>>>>
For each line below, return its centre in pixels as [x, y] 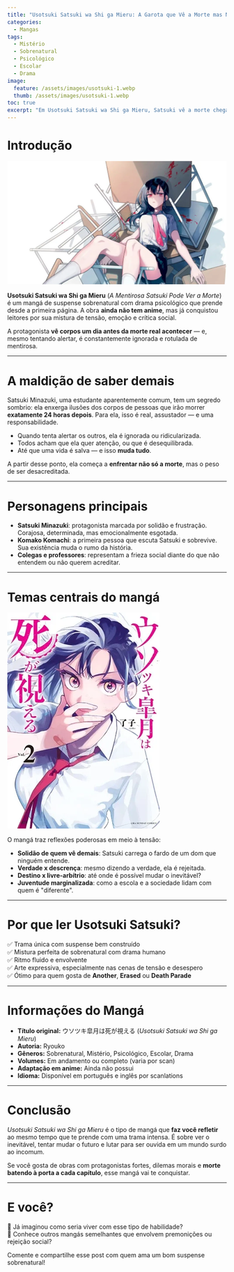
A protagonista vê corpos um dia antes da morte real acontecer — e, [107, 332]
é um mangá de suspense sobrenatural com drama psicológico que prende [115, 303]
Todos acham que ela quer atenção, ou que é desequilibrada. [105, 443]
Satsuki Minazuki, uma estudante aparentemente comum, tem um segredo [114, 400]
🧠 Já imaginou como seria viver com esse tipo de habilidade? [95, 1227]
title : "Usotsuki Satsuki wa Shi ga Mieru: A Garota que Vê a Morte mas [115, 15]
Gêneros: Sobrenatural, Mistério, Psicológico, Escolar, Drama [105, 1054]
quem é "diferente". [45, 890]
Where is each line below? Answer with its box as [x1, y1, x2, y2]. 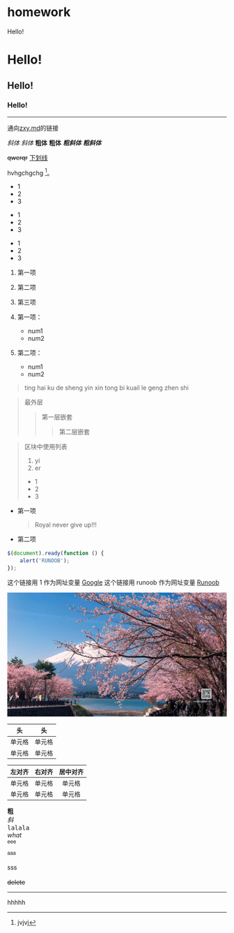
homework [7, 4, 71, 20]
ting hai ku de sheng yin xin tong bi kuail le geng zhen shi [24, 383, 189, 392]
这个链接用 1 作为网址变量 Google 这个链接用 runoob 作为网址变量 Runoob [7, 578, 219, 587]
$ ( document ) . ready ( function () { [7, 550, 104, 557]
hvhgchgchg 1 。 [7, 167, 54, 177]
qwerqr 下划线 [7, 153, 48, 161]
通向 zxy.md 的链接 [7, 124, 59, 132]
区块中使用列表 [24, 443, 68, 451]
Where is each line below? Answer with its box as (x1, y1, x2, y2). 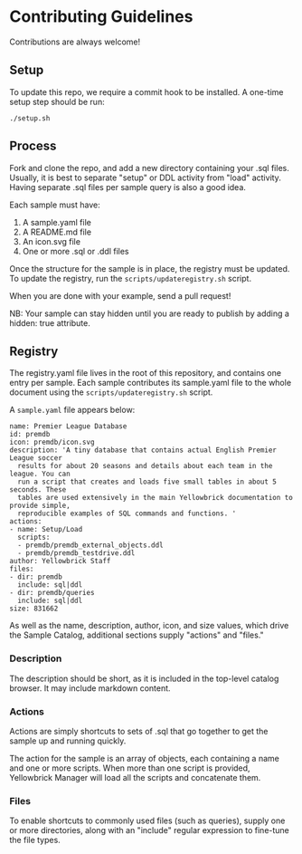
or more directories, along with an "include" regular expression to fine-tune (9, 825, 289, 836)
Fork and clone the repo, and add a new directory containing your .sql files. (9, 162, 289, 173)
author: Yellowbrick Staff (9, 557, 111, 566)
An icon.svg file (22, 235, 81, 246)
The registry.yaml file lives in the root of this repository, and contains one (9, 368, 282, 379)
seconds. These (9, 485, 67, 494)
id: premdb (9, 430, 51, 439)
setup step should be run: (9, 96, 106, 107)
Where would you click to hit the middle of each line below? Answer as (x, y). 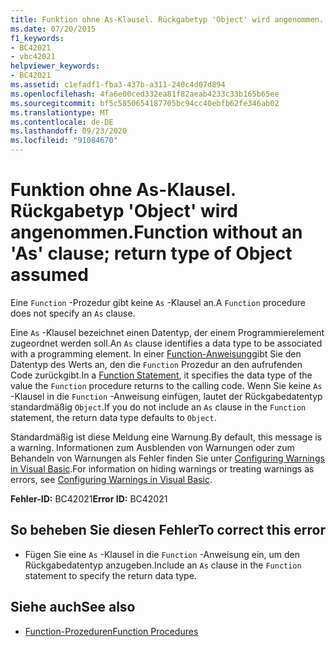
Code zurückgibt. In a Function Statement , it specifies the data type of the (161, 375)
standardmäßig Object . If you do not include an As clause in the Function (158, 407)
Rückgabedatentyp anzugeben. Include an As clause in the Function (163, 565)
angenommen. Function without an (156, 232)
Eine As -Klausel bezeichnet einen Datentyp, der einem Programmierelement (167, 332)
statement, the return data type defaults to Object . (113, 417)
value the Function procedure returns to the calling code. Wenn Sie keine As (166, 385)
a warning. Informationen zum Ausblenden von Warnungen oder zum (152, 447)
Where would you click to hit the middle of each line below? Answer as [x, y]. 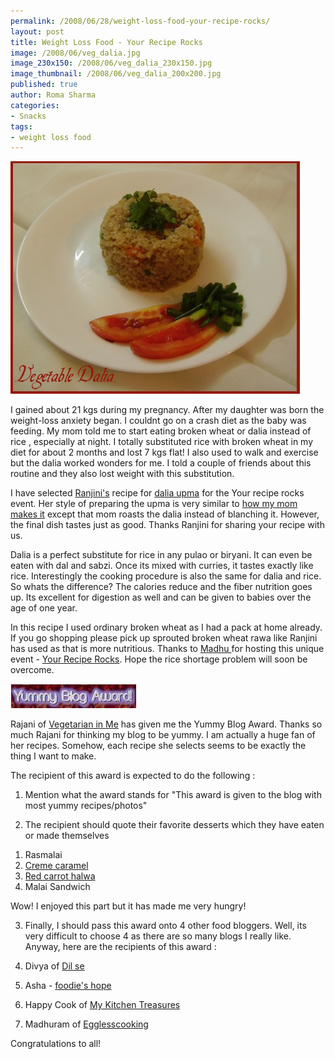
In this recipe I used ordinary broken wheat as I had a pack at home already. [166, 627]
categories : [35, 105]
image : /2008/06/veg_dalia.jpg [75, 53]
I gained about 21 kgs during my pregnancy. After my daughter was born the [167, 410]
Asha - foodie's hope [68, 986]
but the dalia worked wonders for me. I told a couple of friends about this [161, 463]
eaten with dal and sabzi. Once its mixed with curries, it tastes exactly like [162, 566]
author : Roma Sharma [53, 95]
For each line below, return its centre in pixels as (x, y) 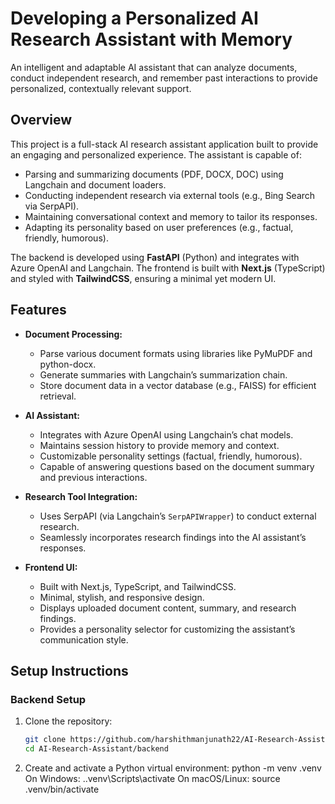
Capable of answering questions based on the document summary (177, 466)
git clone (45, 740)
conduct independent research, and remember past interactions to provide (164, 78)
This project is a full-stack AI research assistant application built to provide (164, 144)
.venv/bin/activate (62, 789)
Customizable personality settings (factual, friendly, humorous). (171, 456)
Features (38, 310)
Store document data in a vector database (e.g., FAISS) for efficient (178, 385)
<<<<
The answer must be the lines from the first one in the records through the line containing "y1, x2, y2).", copied exactly, with no pictures.

• _RESPONSE FOR THIS EXERCISE_
For each line below, return its centre in pixels as [x, y] 
A protagonista vê corpos um dia antes da morte real acontecer — e, [107, 332]
é um mangá de suspense sobrenatural com drama psicológico que prende [115, 303]
Todos acham que ela quer atenção, ou que é desequilibrada. [105, 443]
Satsuki Minazuki, uma estudante aparentemente comum, tem um segredo [114, 400]
🧠 Já imaginou como seria viver com esse tipo de habilidade? [95, 1227]
title : "Usotsuki Satsuki wa Shi ga Mieru: A Garota que Vê a Morte mas [115, 15]
Gêneros: Sobrenatural, Mistério, Psicológico, Escolar, Drama [105, 1054]
quem é "diferente". [45, 890]
Where is each line below? Answer with its box as [x1, y1, x2, y2]. 
homework [7, 4, 71, 20]
ting hai ku de sheng yin xin tong bi kuail le geng zhen shi [24, 383, 189, 392]
这个链接用 1 作为网址变量 Google 这个链接用 runoob 作为网址变量 Runoob [7, 578, 219, 587]
$ ( document ) . ready ( function () { [7, 550, 104, 557]
hvhgchgchg 1 。 [7, 167, 54, 177]
qwerqr 下划线 [7, 153, 48, 161]
通向 zxy.md 的链接 [7, 124, 59, 132]
区块中使用列表 [24, 443, 68, 451]
Where is each line below? Answer with its box as (x1, y1, x2, y2). 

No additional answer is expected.